### [YOUR TASK]
Print the full set of records below, character for character and picture-free.

___ RECORDS FOR PROCESSING

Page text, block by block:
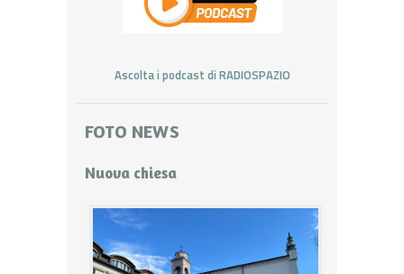
Ascolta i podcast di RADIOSPAZIO
FOTO NEWS
Nuova chiesa
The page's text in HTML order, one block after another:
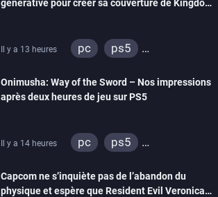
générative pour créer sa couverture de Kingdom
Il y a 13 heures pc
ps5
Onimusha: Way of the Sword – Nos impressions
après deux heures de jeu sur PS5
Il y a 14 heures pc
ps5
Capcom ne s’inquiète pas de l’abandon du
physique et espère que Resident Evil Veronica
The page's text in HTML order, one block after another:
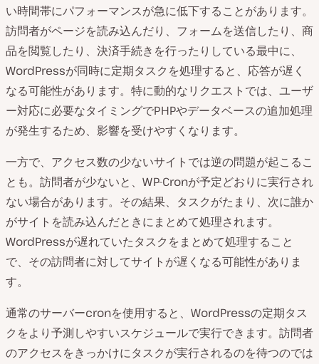
い時間帯にパフォーマンスが急に低下することがあります。
訪問者がページを読み込んだり、フォームを送信したり、商
品を閲覧したり、決済手続きを行ったりしている最中に、
WordPressが同時に定期タスクを処理すると、応答が遅く
なる可能性があります。特に動的なリクエストでは、ユーザ
ー対応に必要なタイミングでPHPやデータベースの追加処理
が発生するため、影響を受けやすくなります。
一方で、アクセス数の少ないサイトでは逆の問題が起こるこ
とも。訪問者が少ないと、WP-Cronが予定どおりに実行され
ない場合があります。その結果、タスクがたまり、次に誰か
がサイトを読み込んだときにまとめて処理されます。
WordPressが遅れていたタスクをまとめて処理すること
で、その訪問者に対してサイトが遅くなる可能性がありま
す。
通常のサーバーcronを使用すると、WordPressの定期タス
クをより予測しやすいスケジュールで実行できます。訪問者
のアクセスをきっかけにタスクが実行されるのを待つのでは
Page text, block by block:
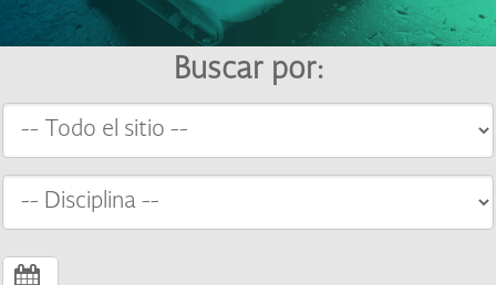
Buscar por:

______

### [ANSWER BOX]
Page text, block by block:
Ascolta i podcast di RADIOSPAZIO
FOTO NEWS
Nuova chiesa
The page's text in HTML order, one block after another:
générative pour créer sa couverture de Kingdom
Il y a 13 heures pc
ps5
Onimusha: Way of the Sword – Nos impressions
après deux heures de jeu sur PS5
Il y a 14 heures pc
ps5
Capcom ne s’inquiète pas de l’abandon du
physique et espère que Resident Evil Veronica
The page's text in HTML order, one block after another:
い時間帯にパフォーマンスが急に低下することがあります。
訪問者がページを読み込んだり、フォームを送信したり、商
品を閲覧したり、決済手続きを行ったりしている最中に、
WordPressが同時に定期タスクを処理すると、応答が遅く
なる可能性があります。特に動的なリクエストでは、ユーザ
ー対応に必要なタイミングでPHPやデータベースの追加処理
が発生するため、影響を受けやすくなります。
一方で、アクセス数の少ないサイトでは逆の問題が起こるこ
とも。訪問者が少ないと、WP-Cronが予定どおりに実行され
ない場合があります。その結果、タスクがたまり、次に誰か
がサイトを読み込んだときにまとめて処理されます。
WordPressが遅れていたタスクをまとめて処理すること
で、その訪問者に対してサイトが遅くなる可能性がありま
す。
通常のサーバーcronを使用すると、WordPressの定期タス
クをより予測しやすいスケジュールで実行できます。訪問者
のアクセスをきっかけにタスクが実行されるのを待つのでは
Page text, block by block:
Buscar por:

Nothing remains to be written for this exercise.